Petitioner argued that he was entitled to asylum on the ground that he had fled China to escape its family planning program and is at risk of being forcibly sterilized if he returns to China because he and his wife have two children. The IJ, largely because he did not find Shao’s testimony credible, denied all his applications for relief and ordered him removed to China. The BIA affirmed without opinion as prescribed by 8 C.F.R. § 1003.1(e)(4), see generally Kambolli v. Gonzales, 449 F.3d 454, 458-60 (2d Cir.2006) (describing BIA “streamlining” program), and this petition followed.

Introduction

In February 2002, Shao entered the United States at Honolulu International Airport carrying phony documents. After being served a Notice to Appear by the Immigration and Naturalization Service (“INS”),3 he conceded removability as charged and applied for asylum and other relief. In his airport interview, his asylum application, and his testimony before the IJ,4 Shao stated that as a non-agricultural worker, he was prohibited by Chinese law from having more than one child. After he and his wife had a daughter, his wife had an intrauterine device (“IUD”) inserted to prevent another pregnancy. She was required to undergo regular examinations so that the government would know if she became pregnant. About two years after the IUD insertion, Shao’s wife paid a private doctor to remove the device. A few months later she became pregnant and, at some time near that of the conception, she missed her government examination.

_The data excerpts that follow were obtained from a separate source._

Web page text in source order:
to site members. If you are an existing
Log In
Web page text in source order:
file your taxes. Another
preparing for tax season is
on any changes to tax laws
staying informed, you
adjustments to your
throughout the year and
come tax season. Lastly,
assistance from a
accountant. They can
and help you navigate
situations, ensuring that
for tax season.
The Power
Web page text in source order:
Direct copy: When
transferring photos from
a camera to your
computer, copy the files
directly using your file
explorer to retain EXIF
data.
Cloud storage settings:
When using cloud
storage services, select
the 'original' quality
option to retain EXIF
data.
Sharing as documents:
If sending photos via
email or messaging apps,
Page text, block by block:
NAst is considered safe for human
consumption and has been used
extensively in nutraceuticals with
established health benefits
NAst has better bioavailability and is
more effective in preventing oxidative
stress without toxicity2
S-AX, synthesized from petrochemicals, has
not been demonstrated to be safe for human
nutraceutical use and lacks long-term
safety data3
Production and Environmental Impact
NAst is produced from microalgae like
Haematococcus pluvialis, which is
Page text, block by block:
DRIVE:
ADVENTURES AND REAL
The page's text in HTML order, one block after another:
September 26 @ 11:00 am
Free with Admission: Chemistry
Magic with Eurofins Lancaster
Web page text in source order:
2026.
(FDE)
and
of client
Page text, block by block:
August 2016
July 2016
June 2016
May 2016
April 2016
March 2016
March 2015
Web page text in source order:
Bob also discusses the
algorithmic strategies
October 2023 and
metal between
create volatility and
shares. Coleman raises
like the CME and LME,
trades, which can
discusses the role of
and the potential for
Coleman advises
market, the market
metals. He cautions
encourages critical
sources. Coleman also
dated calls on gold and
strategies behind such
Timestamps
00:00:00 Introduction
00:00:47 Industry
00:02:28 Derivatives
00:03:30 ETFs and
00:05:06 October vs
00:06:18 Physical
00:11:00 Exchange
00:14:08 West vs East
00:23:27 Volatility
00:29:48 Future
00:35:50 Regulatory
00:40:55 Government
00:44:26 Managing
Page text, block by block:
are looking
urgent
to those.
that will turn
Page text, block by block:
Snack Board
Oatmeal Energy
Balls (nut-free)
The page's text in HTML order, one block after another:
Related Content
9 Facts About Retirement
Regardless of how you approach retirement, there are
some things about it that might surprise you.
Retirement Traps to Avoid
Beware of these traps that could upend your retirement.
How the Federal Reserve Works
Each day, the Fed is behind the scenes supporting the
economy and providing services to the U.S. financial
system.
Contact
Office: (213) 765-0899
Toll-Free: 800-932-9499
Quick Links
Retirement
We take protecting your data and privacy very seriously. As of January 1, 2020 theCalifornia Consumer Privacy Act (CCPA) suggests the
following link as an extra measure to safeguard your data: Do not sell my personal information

Shao stated that family planning authorities, desiring to abort his child, detained him and demanded to know his wife’s whereabouts. Authorities beat him when he refused to reveal his wife’s locations; she had fled to her mother’s house and subsequently to a mountainous, rural area. With the aid of a friend who worked for the police, Shao escaped from detention and fled to the home of a relative in a city from where international transport could be arranged. He paid someone to procure forged travel documents, which he used to reach the United States via Japan.

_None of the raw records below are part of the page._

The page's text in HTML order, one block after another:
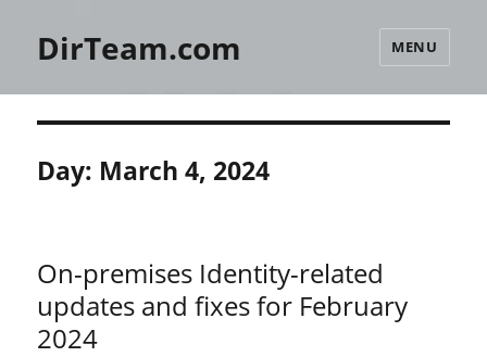
DirTeam.com MENU
Day: March 4, 2024
On-premises Identity-related
updates and fixes for February
2024
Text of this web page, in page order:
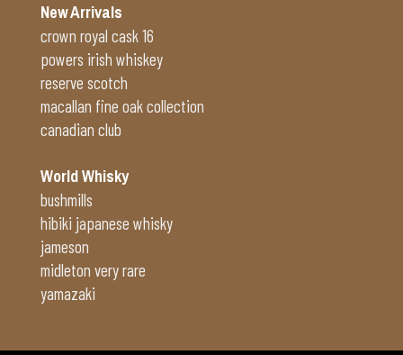
New Arrivals
crown royal cask 16
powers irish whiskey
reserve scotch
macallan fine oak collection
canadian club
World Whisky
bushmills
hibiki japanese whisky
jameson
midleton very rare
yamazaki
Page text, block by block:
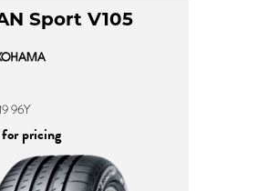
Sport V105
96Y
pricing
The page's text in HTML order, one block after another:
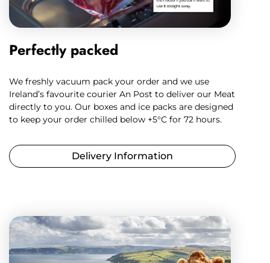
Perfectly packed
We freshly vacuum pack your order and we use
Ireland’s favourite courier An Post to deliver our Meat
directly to you. Our boxes and ice packs are designed
to keep your order chilled below +5°C for 72 hours.
Delivery Information
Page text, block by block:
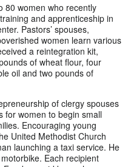
80 women who recently
and apprenticeship in
Pastors’ spouses,
women learn various
a reintegration kit,
of wheat flour, four
oil and two pounds of
of clergy spouses
for women to begin small
Encouraging young
United Methodist Church
launching a taxi service. He
Each recipient
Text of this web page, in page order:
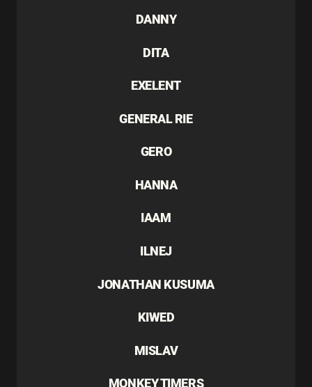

Shao testified that his wife, who has since given birth to their second child, remains in hiding and that Shao’s father helps her and the children survive by delivering food and medicine to her remote location. He said that if his wife were caught by police, she would likely be sterilized against her will, as would he if he returned to China. In addition, he said he could face criminal punishment for defying the family planning authorities and for fleeing China.

The IJ identified various inconsistencies in Shao’s story and stated that certain elements of the story were implausible. Accordingly, he found that Shao’s testimony was not sufficiently persuasive to meet [500]*500his burden of proof for any of his desired forms of relief.5 Shao appealed to the BIA, which affirmed without opinion.

Disctjssion

When the BIA affirms an IJ’s decision without opinion pursuant to 8 C.F.R. § 1003.1(e)(4), we review the IJ’s decision directly as the final agency determination. See, e.g., Li Hua Lin v. DOJ, 453 F.3d 99, 105 n. 5 (2d Cir.2006).

On appeal, Shao challenges the decisions of the IJ and the BIA on two grounds. First, he argues that the IJ erred in not crediting his testimony with regard to his alleged past persecution by the family planning authorities in China. Second, he argues that the IJ erred as a matter of law by not concluding that Shao has a credible fear of future persecution on the basis of his having fathered two children in violation of Chinese law. As we explain below, we reject Shao’s challenge to the IJ’s adverse credibility finding, and we remand the statutory interpretation question so that the BIA may decide in the first instance under what circumstances, if any, having more children than Chinese law allows, standing alone, may serve as a basis for a credible fear of future persecution as defined by 8 U.S.C. § 1101(a)(42).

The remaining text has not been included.